Work to be completed:
Starting with the line that contains "geografi och samhällskunskap. (65, 176)" and stopping after the line that contains "Cookies och GDPR (43, 82)", return each line below exactly as written, with no others.

---+---

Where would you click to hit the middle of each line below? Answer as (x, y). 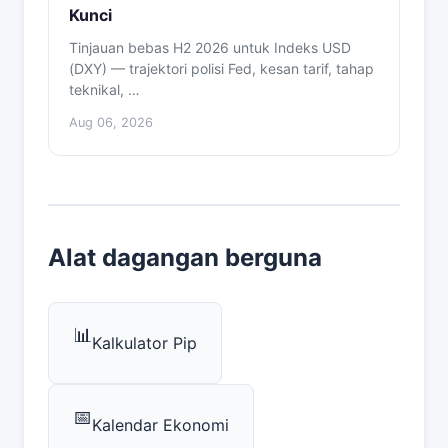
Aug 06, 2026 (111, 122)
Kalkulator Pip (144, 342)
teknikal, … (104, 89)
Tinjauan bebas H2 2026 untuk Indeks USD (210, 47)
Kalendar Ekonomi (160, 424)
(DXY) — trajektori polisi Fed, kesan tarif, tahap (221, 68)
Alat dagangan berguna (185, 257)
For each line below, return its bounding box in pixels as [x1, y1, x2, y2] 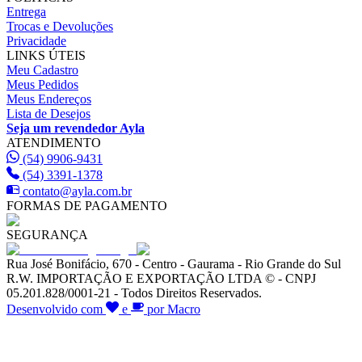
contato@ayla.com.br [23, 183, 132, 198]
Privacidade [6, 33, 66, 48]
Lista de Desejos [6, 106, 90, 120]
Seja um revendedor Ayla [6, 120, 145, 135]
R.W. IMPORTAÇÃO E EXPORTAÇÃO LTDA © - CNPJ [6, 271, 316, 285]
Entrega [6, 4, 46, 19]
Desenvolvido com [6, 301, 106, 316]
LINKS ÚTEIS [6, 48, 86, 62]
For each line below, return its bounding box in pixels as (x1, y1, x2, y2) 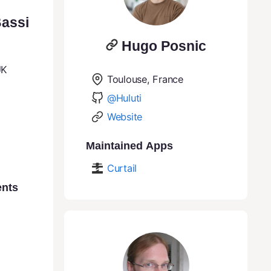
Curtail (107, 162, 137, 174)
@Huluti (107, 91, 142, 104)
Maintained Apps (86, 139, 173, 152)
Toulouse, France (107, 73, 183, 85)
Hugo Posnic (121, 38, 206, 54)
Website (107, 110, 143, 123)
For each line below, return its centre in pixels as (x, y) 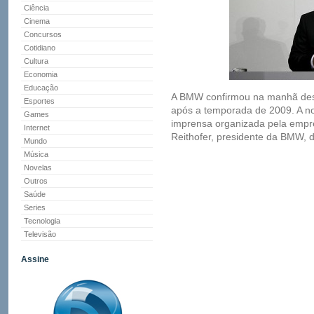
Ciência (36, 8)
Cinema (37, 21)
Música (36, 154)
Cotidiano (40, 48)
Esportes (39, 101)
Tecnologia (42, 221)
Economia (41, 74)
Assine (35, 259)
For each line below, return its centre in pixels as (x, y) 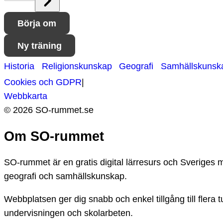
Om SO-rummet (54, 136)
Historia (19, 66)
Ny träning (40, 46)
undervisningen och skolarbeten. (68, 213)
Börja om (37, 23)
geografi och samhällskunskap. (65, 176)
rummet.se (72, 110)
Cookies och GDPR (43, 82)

---+---

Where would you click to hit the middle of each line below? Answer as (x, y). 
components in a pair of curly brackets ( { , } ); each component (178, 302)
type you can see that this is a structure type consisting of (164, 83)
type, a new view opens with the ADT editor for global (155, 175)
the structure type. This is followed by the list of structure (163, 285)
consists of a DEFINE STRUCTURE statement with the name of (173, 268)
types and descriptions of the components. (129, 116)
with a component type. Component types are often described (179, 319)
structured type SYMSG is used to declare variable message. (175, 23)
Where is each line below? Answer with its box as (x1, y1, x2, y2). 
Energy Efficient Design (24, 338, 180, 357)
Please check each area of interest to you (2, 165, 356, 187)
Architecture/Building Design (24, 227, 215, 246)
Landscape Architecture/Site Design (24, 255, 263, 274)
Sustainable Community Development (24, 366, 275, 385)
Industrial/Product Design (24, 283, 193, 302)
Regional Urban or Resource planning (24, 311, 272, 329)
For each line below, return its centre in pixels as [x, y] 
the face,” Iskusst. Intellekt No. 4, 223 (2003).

---+---

Solution:
geografi och samhällskunskap. (65, 176)
rummet.se (72, 110)
Cookies och GDPR (43, 82)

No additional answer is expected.